Room 101 of the Casa del Prado in Balboa Park, San Diego, CA (Next to the San Diego Zoo). Doors open for check in and item viewing at 6 PM, auction starts at 7 PM. Bring cash if you plan on buying stuff! Casual attire, food and drinks will be provided, and when you walk in the door you will be handed a plate with a number on it to bid. Just hold it up when you want something, it is that easy!!! 
Questions? Email me. Thanks!! Best, Barb


----------



## SanDiegoFishes (Jun 13, 2004)

*Here Is A Map To The San Diego Auction*










PS We have several big time plant growers who will be bringing in awesome plants, the kind of plants you drool over


----------



## SanDiegoFishes (Jun 13, 2004)

Bruce from Majestic is going to try and come down to this auction, and will be bringing some fish with him for the auction too! Check it out! Come on down and join us everyone, this auction is so much fun! 
Barb 

Message: 


Pure strain White Diamond about 4in. / Royal Ruby Red about 4in. / Yellow Diamond about 4in. / Yellow Dragon about 5in. and maybe a few more.. All will be VHQ and desireable specimens.. 
NO Minimum starting bids at auction. Also FREE gifts in every box. Like Discus . 
Show up and join in the FUN and Excitement


----------



## SanDiegoFishes (Jun 13, 2004)

This is this Sunday, April 10th everyone, see you there!

SAN DIEGO TROPICAL FISH SOCIETIES BIG APRIL FISH AUCTION! 
April 10th, 6 PM Rm. 101 of the Casa del Prado, San Diego 
Tons of tanks, filters, lighting, supplies,fish, plants, books, etc, come find cool stuff you need for your tanks! You can also sell your fish, aquatic plants, used equipment, etc., at The San Diego Tropical Fish Societies MEGA AUCTION this coming Sunday, April 10th. You must be a member to sell, but you can join on the spot ($12 for the year) and you are in, big grin! The split is 75% for the seller and 25% for the club, and you will get paid same day. We have a 75 bag/item limit per seller, and please have your fish properly bagged, no leakers, LOL!! Label all bags with the species or common name, and your name and phone number or email. That's all there is to it.
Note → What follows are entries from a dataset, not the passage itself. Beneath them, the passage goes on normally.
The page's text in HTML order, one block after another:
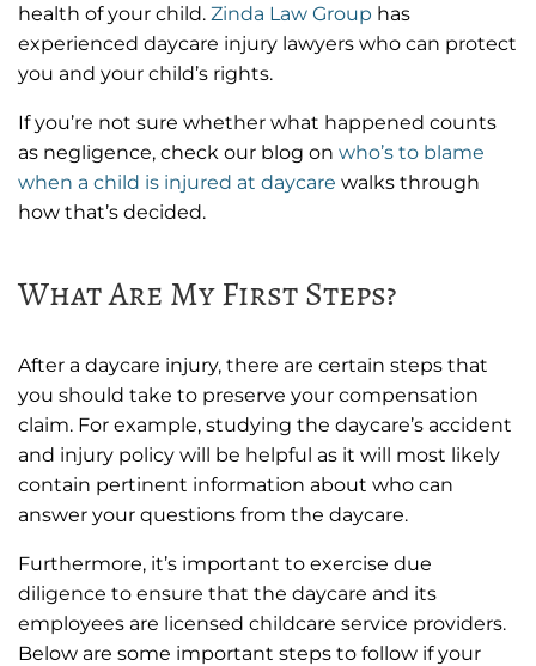
health of your child. Zinda Law Group has
experienced daycare injury lawyers who can protect
you and your child’s rights.
If you’re not sure whether what happened counts
as negligence, check our blog on who’s to blame
when a child is injured at daycare walks through
how that’s decided.
What Are My First Steps?
After a daycare injury, there are certain steps that
you should take to preserve your compensation
claim. For example, studying the daycare’s accident
and injury policy will be helpful as it will most likely
contain pertinent information about who can
answer your questions from the daycare.
Furthermore, it’s important to exercise due
diligence to ensure that the daycare and its
employees are licensed childcare service providers.
Below are some important steps to follow if your
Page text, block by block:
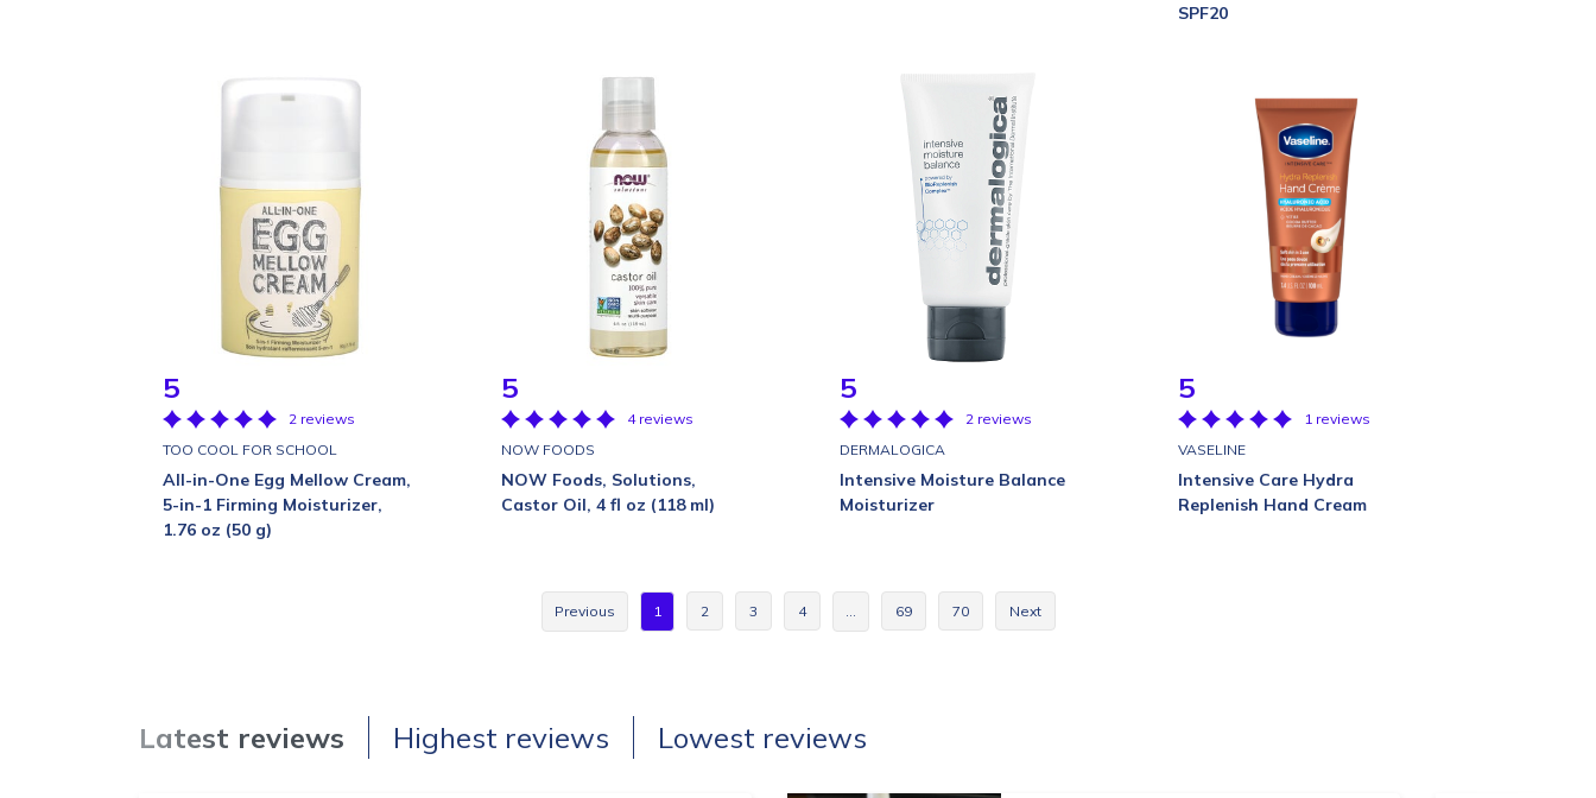
SPF20
5
2 reviews
TOO COOL FOR SCHOOL
All-in-One Egg Mellow Cream,
5-in-1 Firming Moisturizer,
1.76 oz (50 g)
5
4 reviews
NOW FOODS
NOW Foods, Solutions,
Castor Oil, 4 fl oz (118 ml)
5
2 reviews
DERMALOGICA
Intensive Moisture Balance
Moisturizer
5
1 reviews
VASELINE
Intensive Care Hydra
Replenish Hand Cream
Previous 1 2 3 4 … 69 70 Next
Latest reviews Highest reviews Lowest reviews
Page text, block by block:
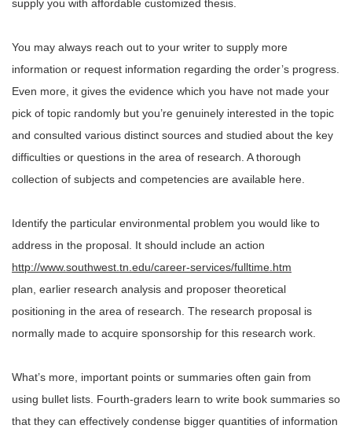
supply you with affordable customized thesis.
You may always reach out to your writer to supply more
information or request information regarding the order’s progress.
Even more, it gives the evidence which you have not made your
pick of topic randomly but you’re genuinely interested in the topic
and consulted various distinct sources and studied about the key
difficulties or questions in the area of research. A thorough
collection of subjects and competencies are available here.
Identify the particular environmental problem you would like to
address in the proposal. It should include an action
http://www.southwest.tn.edu/career-services/fulltime.htm
plan, earlier research analysis and proposer theoretical
positioning in the area of research. The research proposal is
normally made to acquire sponsorship for this research work.
What’s more, important points or summaries often gain from
using bullet lists. Fourth-graders learn to write book summaries so
that they can effectively condense bigger quantities of information
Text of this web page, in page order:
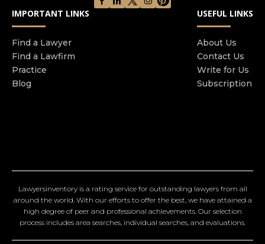
IMPORTANT LINKS
Find a Lawyer
Find a Lawfirm
Practice
Blog
USEFUL LINKS
About Us
Contact Us
Write for Us
Subscription
Lawyersinventory is a rating service for outstanding lawyers from all
around the world. With our efforts to offer the best, we have attained a
high degree of peer and professional achievements. Our selection
process includes area searches, individual searches, and evaluations.
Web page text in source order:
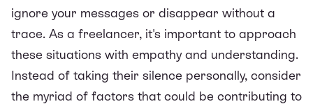
ignore your messages or disappear without a
trace. As a freelancer, it's important to approach
these situations with empathy and understanding.
Instead of taking their silence personally, consider
the myriad of factors that could be contributing to
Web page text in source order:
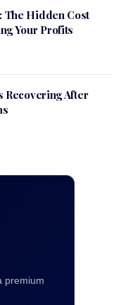
The Hidden Cost
Your Profits
Recovering After
premium
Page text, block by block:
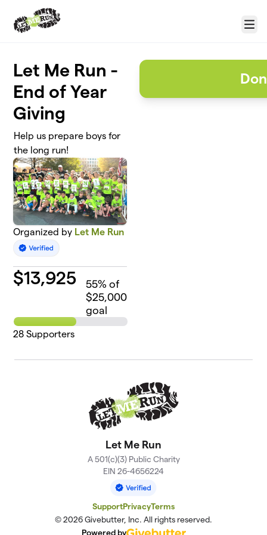
Skip to main content
Menu
Let Me Run -
End of Year
Giving
Help us prepare boys for
the long run!
Organized by Let Me Run
$13,925 55% of
$25,000
goal
28 Supporters
Let Me Run
A 501(c)(3) Public Charity
EIN 26-4656224
SupportPrivacyTerms
© 2026 Givebutter, Inc. All rights reserved.
Powered by
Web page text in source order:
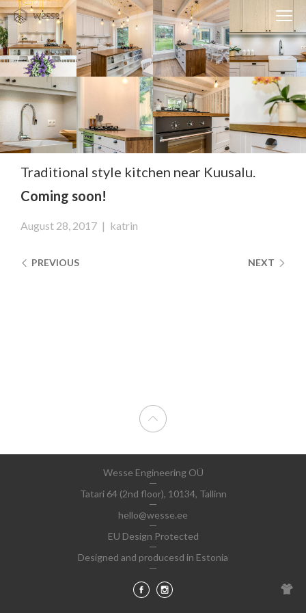
Close
EST ENG
WESSE DESIGN
CUSTOM SOLUTIONS
APPLIANCES
Traditional style kitchen near Kuusalu.
Coming soon!
August 28, 2017 | katrin
NEXT
PREVIOUS
Wesse Engineering OÜ
Tatari 64 (2nd floor), 10134, Tallinn
hello@wesse.ee
EU Design Protected
Designed and producesd in Estonia
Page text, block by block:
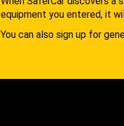
equipment you entered, it
You can also sign up for
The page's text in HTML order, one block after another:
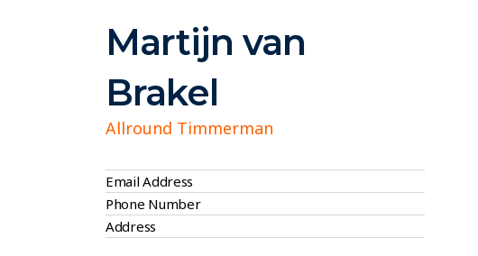
Martijn van
Brakel
Allround Timmerman
Email Address
Phone Number
Address
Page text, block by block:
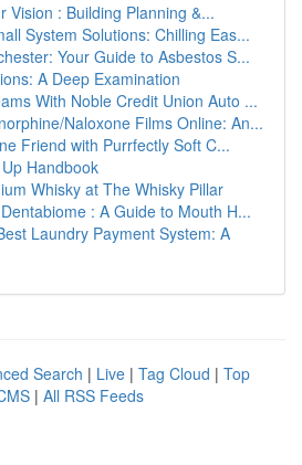
Vision : Building Planning &...
System Solutions: Chilling Eas...
Your Guide to Asbestos S...
A Deep Examination
With Noble Credit Union Auto ...
Naloxone Films Online: An...
Friend with Purrfectly Soft C...
Handbook
Whisky at The Whisky Pillar
: A Guide to Mouth H...
Laundry Payment System: A
Search | Live | Tag Cloud | Top
| All RSS Feeds
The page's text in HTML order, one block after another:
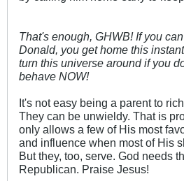
That's enough, GHWB! If you
Donald, you get home this
turn this universe around if you
behave NOW!
It's not easy being a parent to
They can be unwieldy. That is
only allows a few of His most
and influence when most of His
But they, too, serve. God needs
Republican. Praise Jesus!
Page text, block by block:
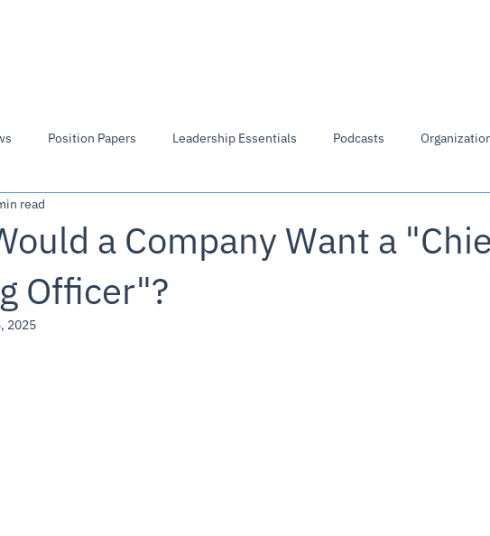
Position Papers Leadership Essentials Podcasts
a Company Want a
Officer"?
read
2025
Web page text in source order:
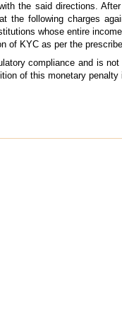
the said directions.
the following charges
whose entire
of KYC as per the
compliance and is
of this monetary
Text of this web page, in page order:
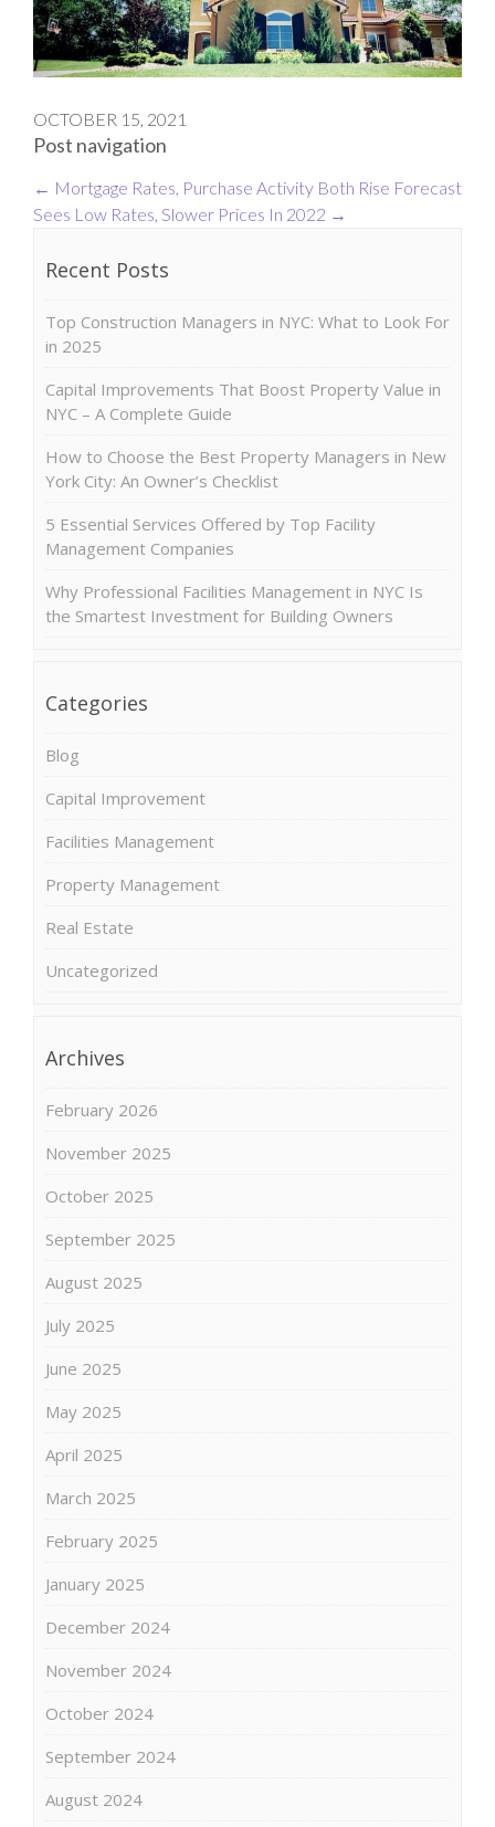
OCTOBER 15, 2021
Post navigation
← Mortgage Rates, Purchase Activity Both Rise Forecast
Sees Low Rates, Slower Prices In 2022 →
Recent Posts
Top Construction Managers in NYC: What to Look For
in 2025
Capital Improvements That Boost Property Value in
NYC – A Complete Guide
How to Choose the Best Property Managers in New
York City: An Owner’s Checklist
5 Essential Services Offered by Top Facility
Management Companies
Why Professional Facilities Management in NYC Is
the Smartest Investment for Building Owners
Categories
Blog
Capital Improvement
Facilities Management
Property Management
Real Estate
Uncategorized
Archives
February 2026
November 2025
October 2025
September 2025
August 2025
July 2025
June 2025
May 2025
April 2025
March 2025
February 2025
January 2025
December 2024
November 2024
October 2024
September 2024
August 2024
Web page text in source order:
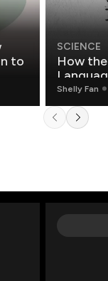
to
SCIENCE
How
Shelly Fan
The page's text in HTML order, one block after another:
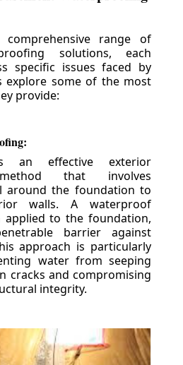
range of
solutions, each
specific issues faced by
explore some of the most
provide:
an effective exterior
that involves
around the foundation to
walls. A waterproof
applied to the foundation,
barrier against
approach is particularly
water from seeping
cracks and compromising
integrity.
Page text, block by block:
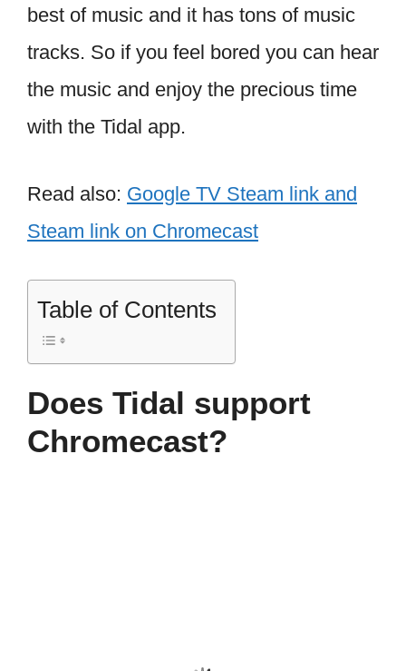
best of music and it has tons of music
tracks. So if you feel bored you can hear
the music and enjoy the precious time
with the Tidal app.
Read also: Google TV Steam link and
Steam link on Chromecast
Table of Contents
Does Tidal support
Chromecast?
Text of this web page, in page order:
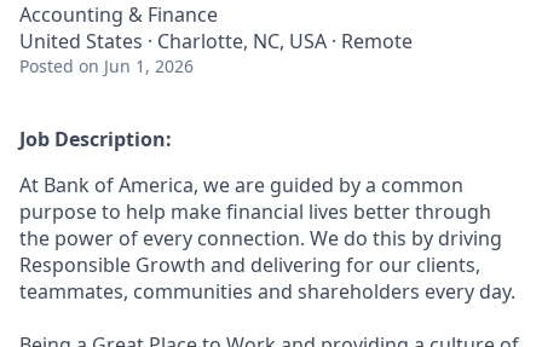
Accounting & Finance
United States · Charlotte, NC, USA · Remote
Posted on Jun 1, 2026
Job Description:
At Bank of America, we are guided by a common
purpose to help make financial lives better through
the power of every connection. We do this by driving
Responsible Growth and delivering for our clients,
teammates, communities and shareholders every day.
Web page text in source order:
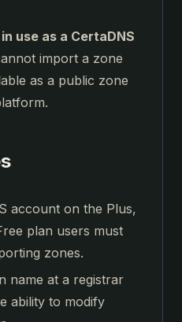
use as a CertaDNS
import a zone
as a public zone
account on the Plus,
plan users must
zones.
name at a registrar
ability to modify
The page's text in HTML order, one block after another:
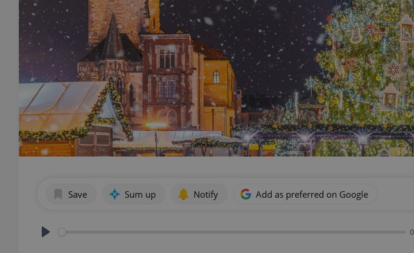
Save Sum up Notify Add as preferred on Google
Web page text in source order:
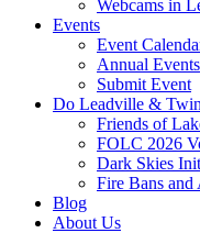
Webcams in
Events
Event
Annual Events
Submit Event
Do Leadville &
Friends of
FOLC 2026
Dark Skies
Fire Bans and
Blog
About Us
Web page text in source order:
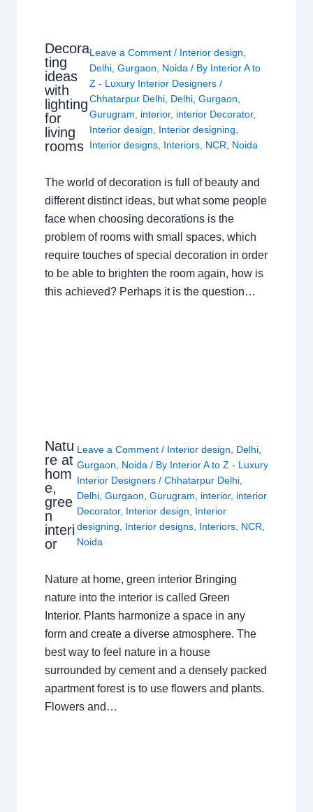
Decora
ting
ideas
with
lighting
for
living
rooms
Leave a Comment / Interior design
Delhi ,Gurgaon Noida / By Interior A to
Z - Luxury Interior Designers/
Chhatarpur Delhi Delhi ,Gurgaon
Gurugram
interior, interior Decorator,
Interior design
Interior designing
Interior designs Interiors NCR Noida
The world of decoration is full of beauty and
different distinct ideas, but what some people
face when choosing decorations is the
problem of rooms with small spaces, which
require touches of special decoration in order
to be able to brighten the room again, how is
this achieved? Perhaps it is the question…
Natu
re at
hom
e,
gree
n
interi
or
Leave a Comment / Interior design, Delhi,
Gurgaon, Noida / By Interior A to Z - Luxury
Interior Designers/Chhatarpur Delhi,
Delhi,Gurgaon,Gurugram, interior, interior
Decorator, Interior design, Interior
designing, Interior designs, Interiors, NCR,
Noida
Nature at home, green interior Bringing
nature into the interior is called Green
Interior. Plants harmonize a space in any
form and create a diverse atmosphere. The
best way to feel nature in a house
surrounded by cement and a densely packed
apartment forest is to use flowers and plants.
Flowers and…
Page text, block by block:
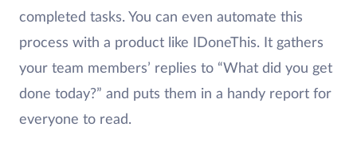
completed tasks. You can even automate this
process with a product like IDoneThis. It gathers
your team members’ replies to “What did you get
done today?” and puts them in a handy report for
everyone to read.
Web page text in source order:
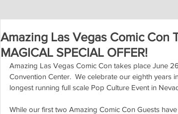
Amazing Las Vegas Comic Con
MAGICAL SPECIAL OFFER!
Amazing Las Vegas Comic Con takes place June
Convention Center.  We celebrate our eighth years
longest running full scale Pop Culture Event in
While our first two Amazing Comic Con Guests
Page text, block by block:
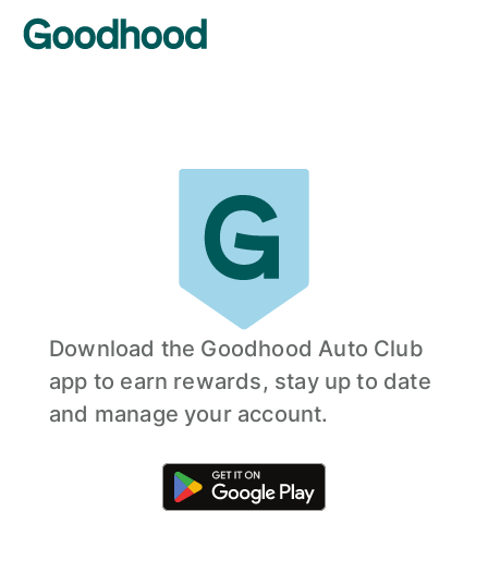
Download the Goodhood Auto Club
app to earn rewards, stay up to date
and manage your account.

Check in is at 6PM, auction starts at 7PM. It is free to attend, bidders do not have to be a paid member to bid and buy. 
For more information, email me at: [email protected] , call our info line at 619-281-3474 or see our website at http://www.sandiegotropicalfish.com This event is a big fundraiser for the club, so please come support your local fish club, have a great time, buy some awesome stuff (or bring stuff to sell) and let's have some FISHY FUN!! 
Anyone that would like to donate items for this club fundraiser can also contact me, I would need them by Saturday, April 9th. As long as it is fish related, we will happily take it to auction! Books, mags, equipment, live plants, live foods, decorations, you name it, we can sell it!

THE AUCTION IS HELD AT:

Room 101 of the Casa del Prado in Balboa Park, San Diego, CA (Next to the San Diego Zoo). Doors open for check in and item viewing at 6 PM, auction starts at 7 PM. Non members bring cash if you plan on buying stuff, members may use checks! Casual attire, food and drinks will be provided, and when you walk in the door you will be handed a plate with a number on it to bid. Just hold it up when you want something, it is that easy!!! 
Questions? Email me. Thanks!! Best, Barb

MAP TO THIS EVENT IS ATTACHED. Also, please pass this email along to anyone who you think would like to attend, and also spread it around on the Internet, thanks 
_____________________________________________________________________________ 
Come have some tropical fish fun at The San Diego Tropical Fish Society! We meet the second Sunday of every month, rain or shine, at 6:30 PM in Room 101 of the Casa del Prado in Balboa Park, San Diego (next to the San Diego Zoo). Free to attend, children welcome! We have fish, plants, and fish supplies auctions, raffles, programs and guest speakers, field trips, tropical fish shows, live demonstrations, contests, and more! Relaxed and welcoming environment, casual, food too! For more info, you can call our information line at 619-281-3474, visit our website at www.SanDiegoTropicalFish.com or email me! See you there!


----------



## SanDiegoFishes (Jun 13, 2004)

If you are going to the auction tonight, you are getting a surprise! This was just sent to me by Bruce from Majestic Discus, who is coming down to the auction with some awesome fish!
Quoting Bruce: Well woodle/barb, here it is Sunday the 10th., the books are loaded... By the way am bringing enough that EVERYONE that shows up gets a FREE copy as a "door prize"... That's right Everyone that show's up
That means all who show up are $20/$30 ahead walking in.
I am bringing down about 8 packages of Discus a few 2-3in. a few 3-4in. and even a PAIR of Yellow/Gold Dragons.. Others will include WHITE, Red Melon, Ruby Royal Red, Snakeskin, etc., all will be premium stock.. Individually 'professionally packaged' to stay warm and be in great condition for winner, full instructions for care and Install included + some little gifts in each box... ALSO some food for these, like a dozen pack of frozen Bloodworms (cubed, 3.5oz.ea.) and some 1lb. packages of my 'Custom Blended' Premium Breeders Diet...
I am looking forward to meeting new folks and sharing experiences.. Best regards, [email protected]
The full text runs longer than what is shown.